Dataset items
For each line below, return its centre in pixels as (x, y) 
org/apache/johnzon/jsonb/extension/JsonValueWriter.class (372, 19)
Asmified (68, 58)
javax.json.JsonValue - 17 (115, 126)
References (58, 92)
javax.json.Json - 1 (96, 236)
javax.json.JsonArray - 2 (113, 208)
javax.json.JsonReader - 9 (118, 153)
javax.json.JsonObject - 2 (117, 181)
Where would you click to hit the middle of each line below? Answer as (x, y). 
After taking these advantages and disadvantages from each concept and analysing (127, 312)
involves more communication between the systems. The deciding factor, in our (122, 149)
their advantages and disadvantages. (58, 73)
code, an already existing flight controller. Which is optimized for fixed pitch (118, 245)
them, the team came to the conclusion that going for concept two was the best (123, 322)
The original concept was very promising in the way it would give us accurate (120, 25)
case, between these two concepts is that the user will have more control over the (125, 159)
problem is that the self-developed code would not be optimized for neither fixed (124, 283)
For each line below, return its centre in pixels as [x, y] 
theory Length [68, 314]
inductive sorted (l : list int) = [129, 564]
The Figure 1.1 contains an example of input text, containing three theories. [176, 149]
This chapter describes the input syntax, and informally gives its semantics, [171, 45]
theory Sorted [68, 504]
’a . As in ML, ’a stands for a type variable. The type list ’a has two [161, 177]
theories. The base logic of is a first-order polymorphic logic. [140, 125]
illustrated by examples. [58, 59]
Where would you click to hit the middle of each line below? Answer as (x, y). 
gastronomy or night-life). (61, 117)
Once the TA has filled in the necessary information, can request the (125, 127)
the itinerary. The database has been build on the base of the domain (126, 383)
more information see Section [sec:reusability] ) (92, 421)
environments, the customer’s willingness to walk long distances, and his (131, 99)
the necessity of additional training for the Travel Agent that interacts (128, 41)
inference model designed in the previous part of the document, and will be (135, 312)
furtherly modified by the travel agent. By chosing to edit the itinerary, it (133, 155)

---

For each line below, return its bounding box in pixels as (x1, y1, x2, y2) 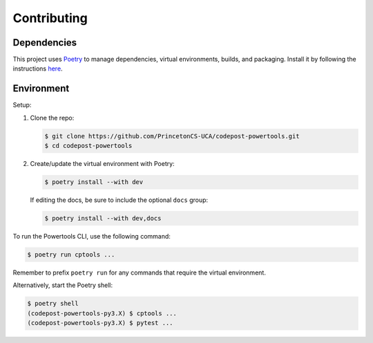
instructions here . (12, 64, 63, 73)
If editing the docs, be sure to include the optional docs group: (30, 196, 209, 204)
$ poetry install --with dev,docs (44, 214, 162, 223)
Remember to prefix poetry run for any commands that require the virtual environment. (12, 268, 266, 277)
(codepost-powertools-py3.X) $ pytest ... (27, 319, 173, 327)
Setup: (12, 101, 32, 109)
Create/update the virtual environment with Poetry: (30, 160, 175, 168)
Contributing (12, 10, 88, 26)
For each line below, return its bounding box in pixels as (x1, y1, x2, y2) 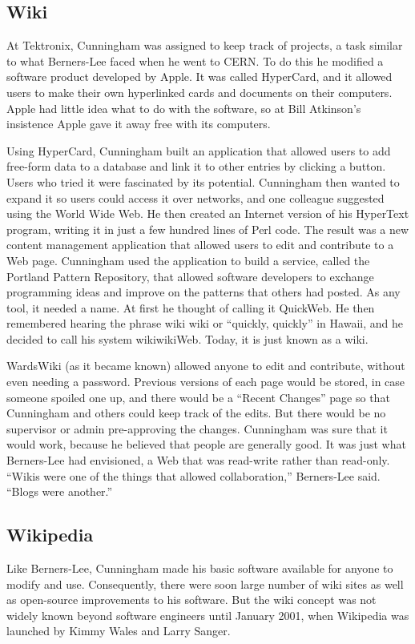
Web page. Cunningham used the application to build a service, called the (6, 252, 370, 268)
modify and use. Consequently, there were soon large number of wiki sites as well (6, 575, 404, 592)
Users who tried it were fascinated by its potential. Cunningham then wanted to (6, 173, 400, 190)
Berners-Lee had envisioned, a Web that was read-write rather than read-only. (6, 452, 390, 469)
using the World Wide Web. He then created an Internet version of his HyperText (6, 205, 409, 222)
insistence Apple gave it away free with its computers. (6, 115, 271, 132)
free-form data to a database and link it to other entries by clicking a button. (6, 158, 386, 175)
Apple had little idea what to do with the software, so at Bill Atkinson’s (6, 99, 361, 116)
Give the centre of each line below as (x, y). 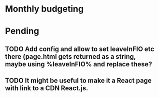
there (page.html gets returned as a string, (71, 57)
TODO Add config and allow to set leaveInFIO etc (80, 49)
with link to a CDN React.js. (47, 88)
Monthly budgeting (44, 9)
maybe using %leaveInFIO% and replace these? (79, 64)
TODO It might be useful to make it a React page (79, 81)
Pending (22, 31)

...

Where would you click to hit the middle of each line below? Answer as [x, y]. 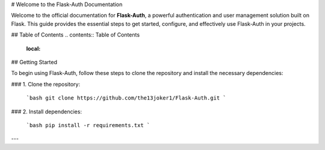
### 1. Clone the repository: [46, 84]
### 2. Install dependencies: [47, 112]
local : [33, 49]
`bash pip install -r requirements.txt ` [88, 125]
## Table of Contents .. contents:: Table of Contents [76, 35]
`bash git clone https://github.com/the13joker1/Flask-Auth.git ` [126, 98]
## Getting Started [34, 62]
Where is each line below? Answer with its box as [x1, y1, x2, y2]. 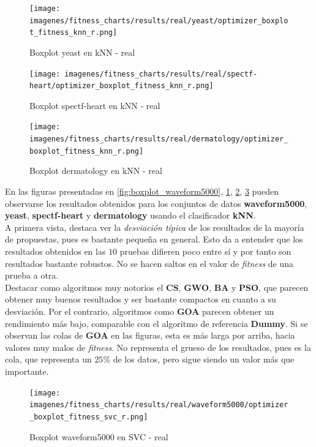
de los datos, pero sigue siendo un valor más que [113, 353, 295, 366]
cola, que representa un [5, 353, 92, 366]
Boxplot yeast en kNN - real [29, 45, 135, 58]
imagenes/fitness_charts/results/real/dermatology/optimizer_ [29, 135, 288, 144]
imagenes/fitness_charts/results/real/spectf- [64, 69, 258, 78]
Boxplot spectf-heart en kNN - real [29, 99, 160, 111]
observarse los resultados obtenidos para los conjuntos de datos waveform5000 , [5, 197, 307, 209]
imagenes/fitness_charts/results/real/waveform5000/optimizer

> Your goal: Report each line in the entries where the string "TODO" occurs.

> Answer for this exercise:
TODO Add config and allow to set leaveInFIO etc (80, 49)
TODO It might be useful to make it a React page (79, 81)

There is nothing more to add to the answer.